• **Extracted data**
_ _ _ _ _ _ _

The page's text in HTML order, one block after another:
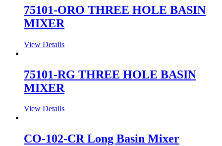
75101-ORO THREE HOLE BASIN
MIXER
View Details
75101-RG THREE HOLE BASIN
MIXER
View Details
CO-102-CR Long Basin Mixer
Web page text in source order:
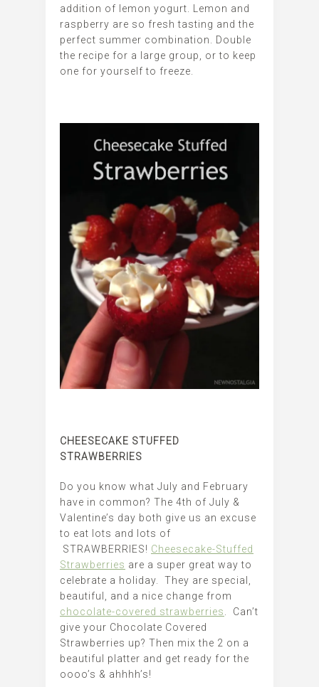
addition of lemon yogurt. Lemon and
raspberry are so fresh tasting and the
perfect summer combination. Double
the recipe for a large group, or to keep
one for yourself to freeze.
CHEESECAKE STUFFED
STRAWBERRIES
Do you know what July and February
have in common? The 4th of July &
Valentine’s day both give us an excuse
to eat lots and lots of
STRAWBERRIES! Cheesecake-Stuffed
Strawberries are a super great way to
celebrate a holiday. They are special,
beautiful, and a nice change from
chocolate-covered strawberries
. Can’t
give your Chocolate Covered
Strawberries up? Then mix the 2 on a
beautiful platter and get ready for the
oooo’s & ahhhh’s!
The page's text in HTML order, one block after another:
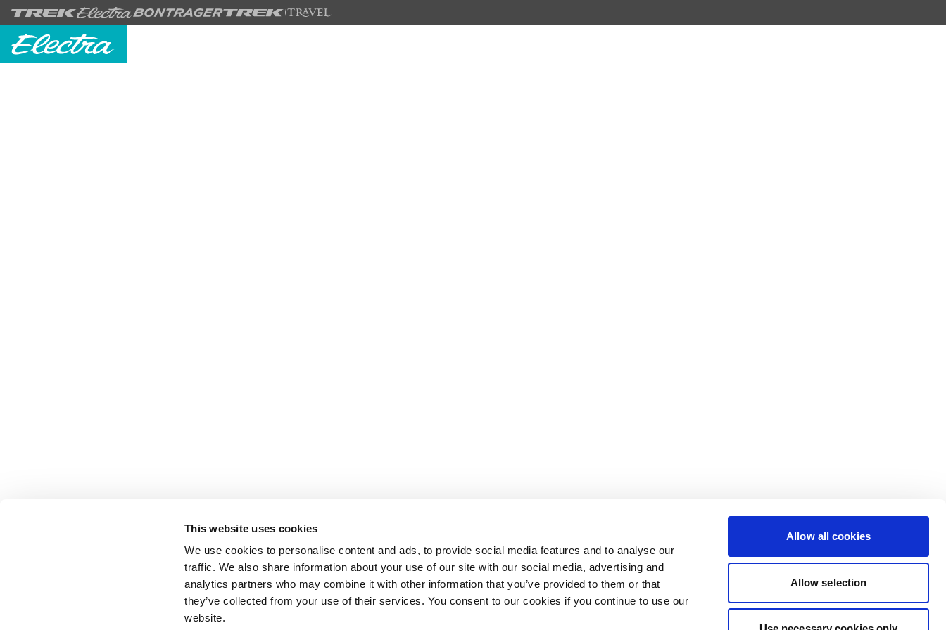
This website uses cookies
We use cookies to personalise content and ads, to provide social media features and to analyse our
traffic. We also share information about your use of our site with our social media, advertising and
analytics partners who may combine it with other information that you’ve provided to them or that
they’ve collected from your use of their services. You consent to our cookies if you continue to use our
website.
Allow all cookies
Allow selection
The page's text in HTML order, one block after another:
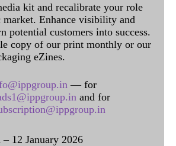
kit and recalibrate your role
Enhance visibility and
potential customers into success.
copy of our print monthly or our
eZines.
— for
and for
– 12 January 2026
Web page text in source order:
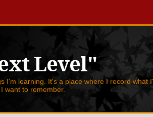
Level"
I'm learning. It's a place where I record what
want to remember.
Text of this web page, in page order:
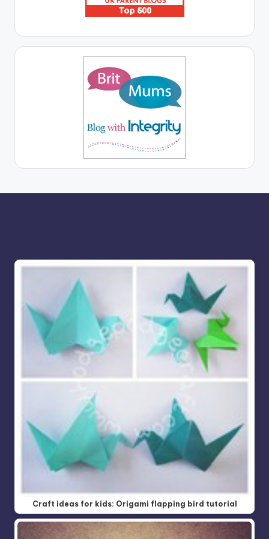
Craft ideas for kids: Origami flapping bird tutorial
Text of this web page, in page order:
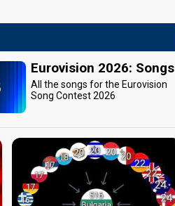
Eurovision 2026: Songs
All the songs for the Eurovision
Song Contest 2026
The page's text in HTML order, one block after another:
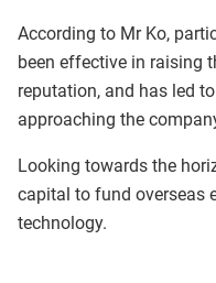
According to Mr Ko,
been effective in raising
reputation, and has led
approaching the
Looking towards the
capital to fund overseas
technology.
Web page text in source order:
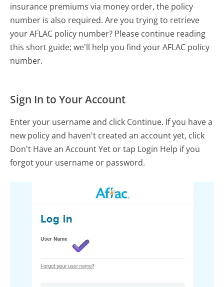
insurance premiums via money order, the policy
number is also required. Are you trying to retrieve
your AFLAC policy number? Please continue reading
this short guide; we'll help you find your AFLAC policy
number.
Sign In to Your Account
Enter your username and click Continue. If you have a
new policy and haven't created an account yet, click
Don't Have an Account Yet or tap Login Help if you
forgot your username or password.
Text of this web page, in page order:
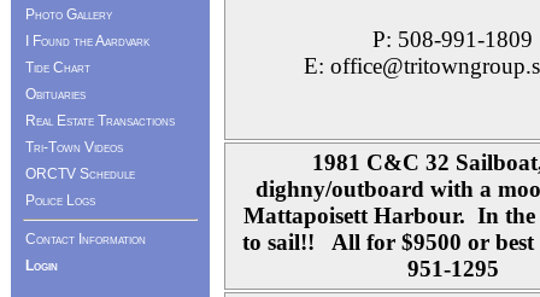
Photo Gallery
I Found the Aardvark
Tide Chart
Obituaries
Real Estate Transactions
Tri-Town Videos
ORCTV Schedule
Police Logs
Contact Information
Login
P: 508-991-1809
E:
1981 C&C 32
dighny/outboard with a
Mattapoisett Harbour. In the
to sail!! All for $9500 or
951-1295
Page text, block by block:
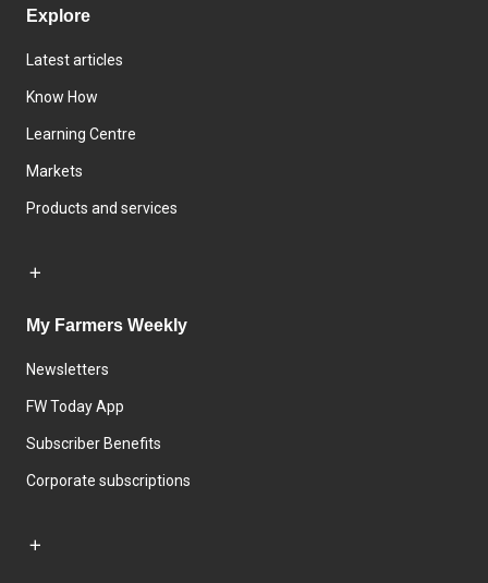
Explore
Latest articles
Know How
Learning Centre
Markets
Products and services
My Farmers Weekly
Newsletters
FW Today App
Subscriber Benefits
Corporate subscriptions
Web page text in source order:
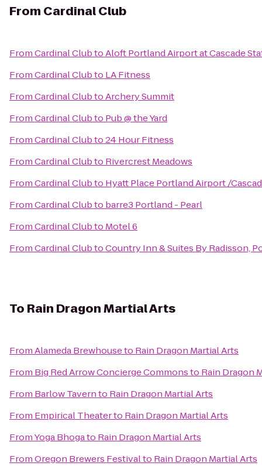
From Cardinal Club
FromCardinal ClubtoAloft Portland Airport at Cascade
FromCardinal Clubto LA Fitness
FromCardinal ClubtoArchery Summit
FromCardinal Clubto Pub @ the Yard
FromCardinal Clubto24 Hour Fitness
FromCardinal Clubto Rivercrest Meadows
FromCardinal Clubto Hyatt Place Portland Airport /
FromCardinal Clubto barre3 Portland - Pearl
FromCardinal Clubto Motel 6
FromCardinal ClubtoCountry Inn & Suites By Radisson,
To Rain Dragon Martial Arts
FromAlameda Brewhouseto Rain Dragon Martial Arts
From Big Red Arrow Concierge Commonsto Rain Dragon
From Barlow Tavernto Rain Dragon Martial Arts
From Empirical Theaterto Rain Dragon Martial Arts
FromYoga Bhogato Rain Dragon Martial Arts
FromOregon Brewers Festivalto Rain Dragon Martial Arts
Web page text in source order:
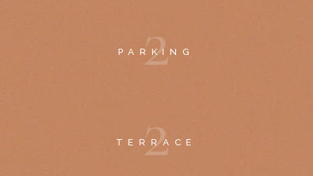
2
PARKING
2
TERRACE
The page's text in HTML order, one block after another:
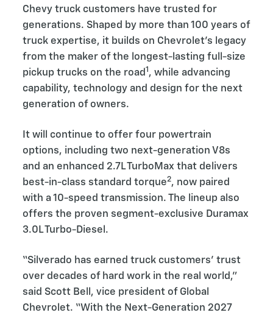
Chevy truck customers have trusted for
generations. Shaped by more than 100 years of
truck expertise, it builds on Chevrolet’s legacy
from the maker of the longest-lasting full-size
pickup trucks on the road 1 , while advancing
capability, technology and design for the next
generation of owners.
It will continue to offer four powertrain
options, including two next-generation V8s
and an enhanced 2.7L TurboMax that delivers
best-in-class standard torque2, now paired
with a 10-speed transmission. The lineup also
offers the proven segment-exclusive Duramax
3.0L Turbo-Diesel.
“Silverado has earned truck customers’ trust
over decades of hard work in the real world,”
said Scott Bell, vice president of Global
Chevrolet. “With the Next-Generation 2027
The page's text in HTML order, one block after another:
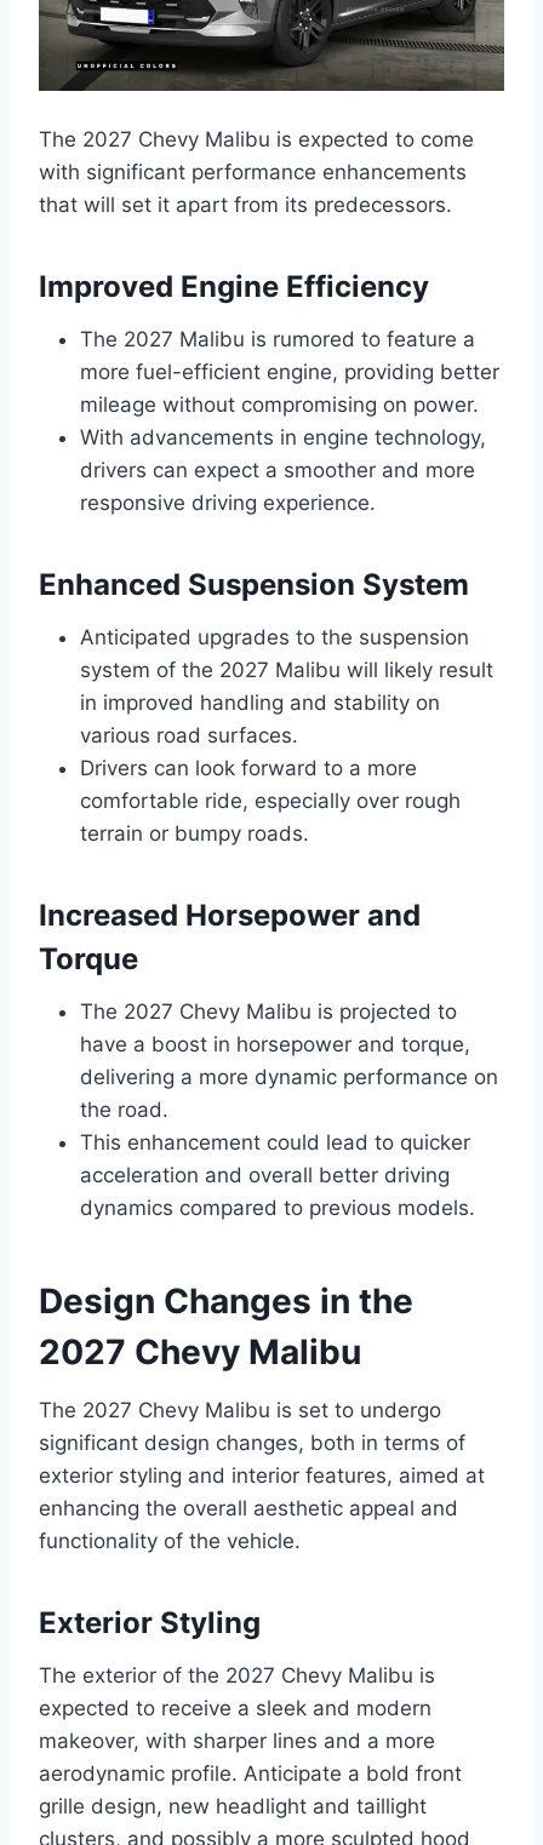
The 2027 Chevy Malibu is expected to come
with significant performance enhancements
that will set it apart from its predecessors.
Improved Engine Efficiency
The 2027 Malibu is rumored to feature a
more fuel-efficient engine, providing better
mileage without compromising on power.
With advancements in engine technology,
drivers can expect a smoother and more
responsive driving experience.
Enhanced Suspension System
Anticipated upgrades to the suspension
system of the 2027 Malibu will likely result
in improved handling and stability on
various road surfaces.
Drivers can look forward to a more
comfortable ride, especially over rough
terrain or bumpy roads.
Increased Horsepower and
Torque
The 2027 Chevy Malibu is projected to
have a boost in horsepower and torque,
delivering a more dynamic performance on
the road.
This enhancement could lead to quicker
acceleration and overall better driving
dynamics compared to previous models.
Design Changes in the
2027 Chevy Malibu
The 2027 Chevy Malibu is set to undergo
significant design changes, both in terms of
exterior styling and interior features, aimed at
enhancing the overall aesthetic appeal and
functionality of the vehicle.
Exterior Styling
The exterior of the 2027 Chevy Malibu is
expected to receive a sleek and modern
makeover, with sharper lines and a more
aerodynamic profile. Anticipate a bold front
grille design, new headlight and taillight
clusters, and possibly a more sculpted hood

_ _ _ _ _ _ _

• **Goal of the exercise**
The lines from the one holding "acceleration and overall better driving" through the end of the listing above are to be written out exactly, both ends included, and no others.

• **Result of the exercise**
acceleration and overall better driving
dynamics compared to previous models.
Design Changes in the
2027 Chevy Malibu
The 2027 Chevy Malibu is set to undergo
significant design changes, both in terms of
exterior styling and interior features, aimed at
enhancing the overall aesthetic appeal and
functionality of the vehicle.
Exterior Styling
The exterior of the 2027 Chevy Malibu is
expected to receive a sleek and modern
makeover, with sharper lines and a more
aerodynamic profile. Anticipate a bold front
grille design, new headlight and taillight
clusters, and possibly a more sculpted hood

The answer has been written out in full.